Extracted records:
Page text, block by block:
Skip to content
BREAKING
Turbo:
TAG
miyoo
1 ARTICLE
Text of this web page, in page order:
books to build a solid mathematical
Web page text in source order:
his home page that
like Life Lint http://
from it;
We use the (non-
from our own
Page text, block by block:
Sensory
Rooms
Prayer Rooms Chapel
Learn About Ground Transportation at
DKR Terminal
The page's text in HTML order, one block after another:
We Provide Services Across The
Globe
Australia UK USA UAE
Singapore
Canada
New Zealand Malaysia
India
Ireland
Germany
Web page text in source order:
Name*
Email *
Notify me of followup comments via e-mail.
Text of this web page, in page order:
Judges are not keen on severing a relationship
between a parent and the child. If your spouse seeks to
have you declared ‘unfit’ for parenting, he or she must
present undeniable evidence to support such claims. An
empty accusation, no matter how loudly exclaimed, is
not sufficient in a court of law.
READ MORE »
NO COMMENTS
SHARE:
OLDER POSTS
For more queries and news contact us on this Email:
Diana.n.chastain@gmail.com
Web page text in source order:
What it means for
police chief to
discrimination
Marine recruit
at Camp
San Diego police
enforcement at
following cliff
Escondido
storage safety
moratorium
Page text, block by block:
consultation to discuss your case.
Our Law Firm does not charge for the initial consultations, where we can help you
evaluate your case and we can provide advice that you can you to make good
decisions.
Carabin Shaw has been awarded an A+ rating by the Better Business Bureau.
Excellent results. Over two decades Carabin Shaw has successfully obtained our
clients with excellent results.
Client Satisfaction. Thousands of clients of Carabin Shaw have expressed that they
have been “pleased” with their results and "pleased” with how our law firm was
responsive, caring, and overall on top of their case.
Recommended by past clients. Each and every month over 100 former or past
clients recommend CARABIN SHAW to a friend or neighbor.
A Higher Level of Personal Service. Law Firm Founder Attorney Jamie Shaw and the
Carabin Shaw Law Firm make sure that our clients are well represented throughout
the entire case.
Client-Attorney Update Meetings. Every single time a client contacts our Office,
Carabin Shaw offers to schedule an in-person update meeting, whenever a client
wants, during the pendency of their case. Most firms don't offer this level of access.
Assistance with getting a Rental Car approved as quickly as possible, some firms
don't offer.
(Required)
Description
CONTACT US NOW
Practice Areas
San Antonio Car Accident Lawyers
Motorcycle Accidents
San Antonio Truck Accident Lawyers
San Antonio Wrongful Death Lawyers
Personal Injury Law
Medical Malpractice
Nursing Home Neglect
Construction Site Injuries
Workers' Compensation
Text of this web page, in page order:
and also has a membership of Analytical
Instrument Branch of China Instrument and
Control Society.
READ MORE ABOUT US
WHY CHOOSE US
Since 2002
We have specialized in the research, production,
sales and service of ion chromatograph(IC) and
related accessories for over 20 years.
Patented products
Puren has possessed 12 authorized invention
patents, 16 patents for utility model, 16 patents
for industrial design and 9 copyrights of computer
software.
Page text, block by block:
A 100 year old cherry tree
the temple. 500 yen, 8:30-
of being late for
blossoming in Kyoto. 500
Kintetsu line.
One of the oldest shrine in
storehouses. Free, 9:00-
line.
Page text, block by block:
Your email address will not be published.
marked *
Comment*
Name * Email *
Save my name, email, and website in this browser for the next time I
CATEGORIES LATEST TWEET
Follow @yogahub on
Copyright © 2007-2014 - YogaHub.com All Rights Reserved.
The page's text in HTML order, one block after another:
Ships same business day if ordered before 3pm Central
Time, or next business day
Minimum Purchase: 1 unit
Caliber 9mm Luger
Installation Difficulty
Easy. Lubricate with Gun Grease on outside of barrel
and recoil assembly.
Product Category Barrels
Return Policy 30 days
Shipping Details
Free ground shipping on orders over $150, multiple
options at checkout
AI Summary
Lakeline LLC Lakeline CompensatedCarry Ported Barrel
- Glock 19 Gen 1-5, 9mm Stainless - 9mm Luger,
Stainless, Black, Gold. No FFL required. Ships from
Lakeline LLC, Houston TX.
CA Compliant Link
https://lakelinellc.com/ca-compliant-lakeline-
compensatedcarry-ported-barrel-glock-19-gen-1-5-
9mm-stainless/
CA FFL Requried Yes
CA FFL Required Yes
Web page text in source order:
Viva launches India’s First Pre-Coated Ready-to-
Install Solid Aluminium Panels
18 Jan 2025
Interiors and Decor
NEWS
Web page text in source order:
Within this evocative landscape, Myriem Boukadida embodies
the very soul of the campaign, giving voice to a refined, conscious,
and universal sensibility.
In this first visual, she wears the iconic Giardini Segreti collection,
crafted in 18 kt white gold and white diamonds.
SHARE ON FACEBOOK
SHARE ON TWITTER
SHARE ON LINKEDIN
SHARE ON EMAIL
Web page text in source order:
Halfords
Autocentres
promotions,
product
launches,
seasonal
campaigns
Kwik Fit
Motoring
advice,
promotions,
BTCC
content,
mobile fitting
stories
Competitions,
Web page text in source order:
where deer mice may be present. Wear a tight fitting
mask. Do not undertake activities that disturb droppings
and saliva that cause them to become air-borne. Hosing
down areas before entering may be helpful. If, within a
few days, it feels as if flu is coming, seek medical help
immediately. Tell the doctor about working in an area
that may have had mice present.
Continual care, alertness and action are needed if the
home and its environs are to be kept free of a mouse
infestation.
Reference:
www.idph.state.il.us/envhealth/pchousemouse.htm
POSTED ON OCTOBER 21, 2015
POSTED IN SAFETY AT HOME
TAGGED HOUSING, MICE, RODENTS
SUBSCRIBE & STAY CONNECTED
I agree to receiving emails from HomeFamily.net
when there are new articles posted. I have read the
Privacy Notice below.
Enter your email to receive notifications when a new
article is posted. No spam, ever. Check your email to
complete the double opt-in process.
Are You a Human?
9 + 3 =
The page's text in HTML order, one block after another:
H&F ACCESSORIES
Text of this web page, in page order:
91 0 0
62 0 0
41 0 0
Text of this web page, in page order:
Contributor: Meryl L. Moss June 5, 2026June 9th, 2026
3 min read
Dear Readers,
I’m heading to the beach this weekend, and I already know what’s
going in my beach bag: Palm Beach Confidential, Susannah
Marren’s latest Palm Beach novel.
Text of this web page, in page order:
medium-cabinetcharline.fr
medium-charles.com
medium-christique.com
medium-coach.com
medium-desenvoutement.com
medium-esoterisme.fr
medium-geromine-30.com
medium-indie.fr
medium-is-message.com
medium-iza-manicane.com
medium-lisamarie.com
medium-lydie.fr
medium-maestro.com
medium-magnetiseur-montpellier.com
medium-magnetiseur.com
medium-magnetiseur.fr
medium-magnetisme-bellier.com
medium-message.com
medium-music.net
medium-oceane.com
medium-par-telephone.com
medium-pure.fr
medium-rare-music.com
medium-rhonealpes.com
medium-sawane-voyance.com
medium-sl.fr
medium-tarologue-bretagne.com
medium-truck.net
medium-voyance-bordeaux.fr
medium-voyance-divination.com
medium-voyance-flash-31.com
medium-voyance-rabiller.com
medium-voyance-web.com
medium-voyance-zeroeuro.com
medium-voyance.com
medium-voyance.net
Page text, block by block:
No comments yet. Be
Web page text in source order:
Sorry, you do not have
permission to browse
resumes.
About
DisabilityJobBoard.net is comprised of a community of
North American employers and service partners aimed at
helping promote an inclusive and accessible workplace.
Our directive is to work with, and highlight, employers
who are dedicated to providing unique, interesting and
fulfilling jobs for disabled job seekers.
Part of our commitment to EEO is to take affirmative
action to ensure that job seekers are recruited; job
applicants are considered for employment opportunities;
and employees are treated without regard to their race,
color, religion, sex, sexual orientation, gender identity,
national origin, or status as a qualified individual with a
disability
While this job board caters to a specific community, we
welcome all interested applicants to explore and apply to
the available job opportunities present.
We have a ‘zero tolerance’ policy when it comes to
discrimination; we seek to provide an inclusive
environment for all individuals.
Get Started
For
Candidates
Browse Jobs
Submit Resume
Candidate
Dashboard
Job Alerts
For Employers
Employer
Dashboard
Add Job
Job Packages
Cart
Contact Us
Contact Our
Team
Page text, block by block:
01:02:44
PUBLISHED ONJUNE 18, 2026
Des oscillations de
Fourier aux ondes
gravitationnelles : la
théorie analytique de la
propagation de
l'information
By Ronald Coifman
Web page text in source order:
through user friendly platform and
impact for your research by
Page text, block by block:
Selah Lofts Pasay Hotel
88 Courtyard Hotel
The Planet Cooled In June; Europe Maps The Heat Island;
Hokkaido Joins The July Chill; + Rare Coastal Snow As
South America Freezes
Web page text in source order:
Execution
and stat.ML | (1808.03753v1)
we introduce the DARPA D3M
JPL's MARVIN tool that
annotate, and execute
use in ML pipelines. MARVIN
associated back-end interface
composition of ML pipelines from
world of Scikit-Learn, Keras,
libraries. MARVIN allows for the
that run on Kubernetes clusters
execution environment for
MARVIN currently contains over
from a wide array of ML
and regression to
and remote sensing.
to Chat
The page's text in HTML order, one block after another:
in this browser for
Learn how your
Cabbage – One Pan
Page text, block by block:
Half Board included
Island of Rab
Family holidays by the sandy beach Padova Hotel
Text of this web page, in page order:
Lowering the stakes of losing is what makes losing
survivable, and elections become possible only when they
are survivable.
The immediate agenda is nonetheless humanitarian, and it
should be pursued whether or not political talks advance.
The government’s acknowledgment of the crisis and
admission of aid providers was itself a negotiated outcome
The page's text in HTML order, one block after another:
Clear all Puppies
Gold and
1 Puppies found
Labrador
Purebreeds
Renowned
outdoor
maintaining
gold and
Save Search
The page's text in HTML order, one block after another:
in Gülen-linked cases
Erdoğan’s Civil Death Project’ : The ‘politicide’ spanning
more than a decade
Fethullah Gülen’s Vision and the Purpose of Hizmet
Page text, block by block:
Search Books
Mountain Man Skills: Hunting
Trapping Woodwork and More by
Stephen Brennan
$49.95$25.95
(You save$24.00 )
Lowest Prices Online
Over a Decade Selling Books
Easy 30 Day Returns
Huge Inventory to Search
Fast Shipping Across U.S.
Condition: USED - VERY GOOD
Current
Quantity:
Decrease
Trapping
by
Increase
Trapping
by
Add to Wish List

Work instructions: Please return the lines above exactly, from the first one down to the line with "OLDER POSTS", and stop after that line.

Reply to the task:
Page text, block by block:
Skip to content
BREAKING
Turbo:
TAG
miyoo
1 ARTICLE
Text of this web page, in page order:
books to build a solid mathematical
Web page text in source order:
his home page that
like Life Lint http://
from it;
We use the (non-
from our own
Page text, block by block:
Sensory
Rooms
Prayer Rooms Chapel
Learn About Ground Transportation at
DKR Terminal
The page's text in HTML order, one block after another:
We Provide Services Across The
Globe
Australia UK USA UAE
Singapore
Canada
New Zealand Malaysia
India
Ireland
Germany
Web page text in source order:
Name*
Email *
Notify me of followup comments via e-mail.
Text of this web page, in page order:
Judges are not keen on severing a relationship
between a parent and the child. If your spouse seeks to
have you declared ‘unfit’ for parenting, he or she must
present undeniable evidence to support such claims. An
empty accusation, no matter how loudly exclaimed, is
not sufficient in a court of law.
READ MORE »
NO COMMENTS
SHARE:
OLDER POSTS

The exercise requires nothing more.